Year 9-2
We all have seen these tremendously long trains stacked with doubled up containers, most of them originating in China. That sort of transport may soon stop. It’s the money matter that may halt this.
The growing financial crisis is hampering world trade as shippers also of dry-bulk goods such as grain and coal, worry that importers won’t be able to pay for the goods they receive. This may result in food and energy shortages next year. Because of this sudden curtailment in cargo transport, rates for the biggest dry-bulk ships have plunged to an average of just $5,611 per day, compared with $166,377 a year ago. No wonder ship owners are laying up their ships rather than operate at a loss, adding to the international trade troubles.
There are still Three Auto Dinosaurs out there who will go the same way as their pre-historic namesakes who expired when their ferocious appetite could no longer be satisfied: they simply starved to death. The so-called Big Three are following a similar path as the fuel their pre-historic machines require is disappearing. The employment loss there and millions others related to it – one in 5 jobs is connected to the CAR in one way or another- will mean the death of the great American Dream with disastrous consequences especially for such cities as Detroit, Lansing, Windsor and Oshawa.

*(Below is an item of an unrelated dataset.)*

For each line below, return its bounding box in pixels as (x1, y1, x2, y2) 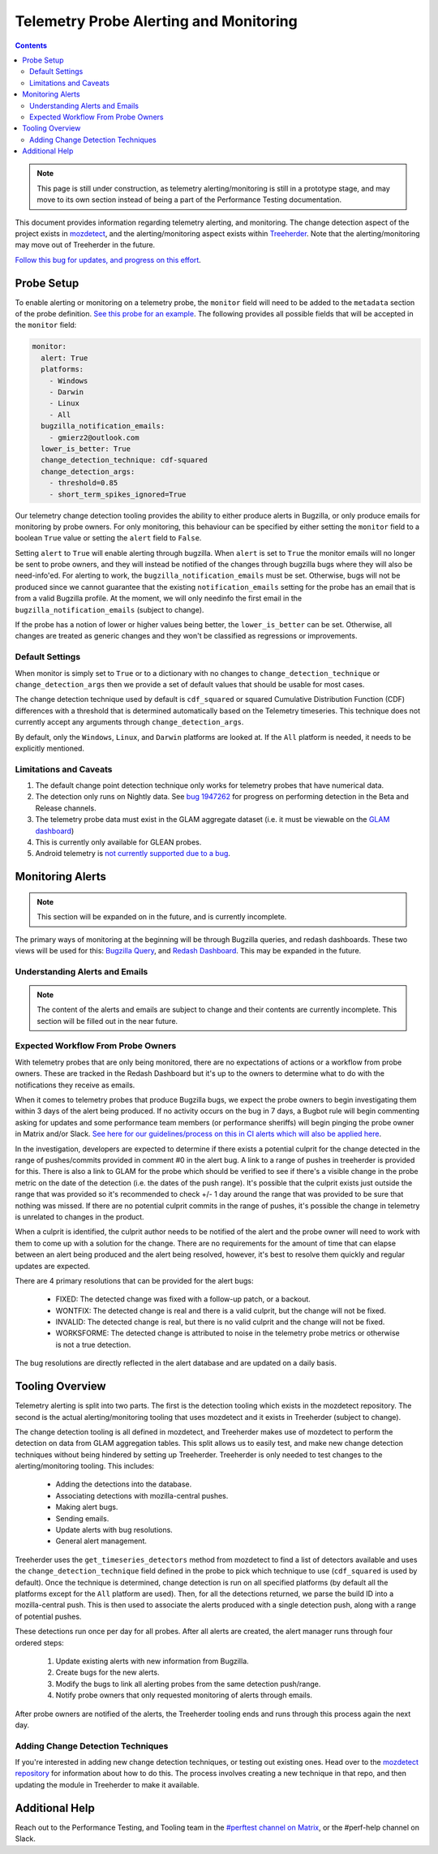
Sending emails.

Food could well be next on the misery menu. As farmers have trouble getting bank credit for fertilizer, seed, fuel and more, the net effect will be lower planting of key grains even as world inventories of these cereals hover near historic lows. Bloomberg reports that global stocks of corn, wheat and soybeans are the second lowest they’ve ever been since 1974. Already the bank crisis threatens next year’s crop in Russia, where the head of the Russian Grain Union says, ‘Many farmers probably won’t be able to borrow money for the spring sowing.’ Russia happens to produce 9% of the world’s wheat, and that in a world where the five-year average growth rate in grain demand is 2.6% per year.
It seems to me that the global economy as we know it is finished. The meeting of the G20 in Washington did nothing to solve the problem caused by the tsunami of borrowed money. The naked reality is that the world’s buyers of last resort, the American Consumers, are suffering from a severe debt hangover that will keep them hung-up for a long time, perhaps permanently. The American “consumers”, having gorged themselves on the output of Asian factories in exchange for paper promises, have gone on a permanent shopping strike, which will foster a financial typhoon in China, where its restive population, both broke and hungry, might start another revolution. After all, that’s how the Commies there got into power.
In short: the “Real Estate Economy” is reeling; the “Financial Economy” is faltering; the “Consumer Economy” is crashing; and the “Service Economy” is disappearing. Now that the tentacles of the Credit Crisis have ensnared every sector of the world’s markets, a Global Depression Economy is unavoidable.
Welcome to a new world in need of new thinking. Think the US – wanting our oil and water – occupying Canada. Think war-time conditions. Think rationing. Think frugality. Think barter. Think making meals from home-grown food. Think thinking out of the box, as the improbable and even the impossible become the imperative.
Actually bad times can be good for us. We’ll have more time for reading newspapers and books, more time for exercise, more time for family life, more time to implement the 100 feet diet, eating from our own garden, more time to talk to, and help others.
Wartime in Europe actually improved health and mortality rates. Less economic activity gives cleaner air and force people to work closer to home and in the home. Manufacturing of the future may be more like a cottage industry, bringing to mind the title of Schumacher’s book of the 1960”s, “Small is Beautiful.” Neighborhood stores will see a revival. Local retail (and its support structures) will return.
Bush, last week, made a pitch for market Capitalism. He has been wrong so often, that now nobody pays any attention to him anymore.
Will Obama be better? He will preside over the potential restructuring of all our systems, some of them in ways he and his supporters have not even imagined, with central powers waning, and local autonomy on the rise, as each region will strive for self-sufficiency.
Welcome to a new world. Of course we leave the old world reluctantly, as a new world is forced upon us swiftly and radically with the collapse of our money economy. What we leave behind has been part of ourselves. It’s painful to be forced to die to one life, before we can enter another. Yet this experience is essentially a fortunate one, because we can be ourselves again, no longer forced to conform to a model imposed upon us by The Consumer Society that literally is threatening to consume everything including ourselves.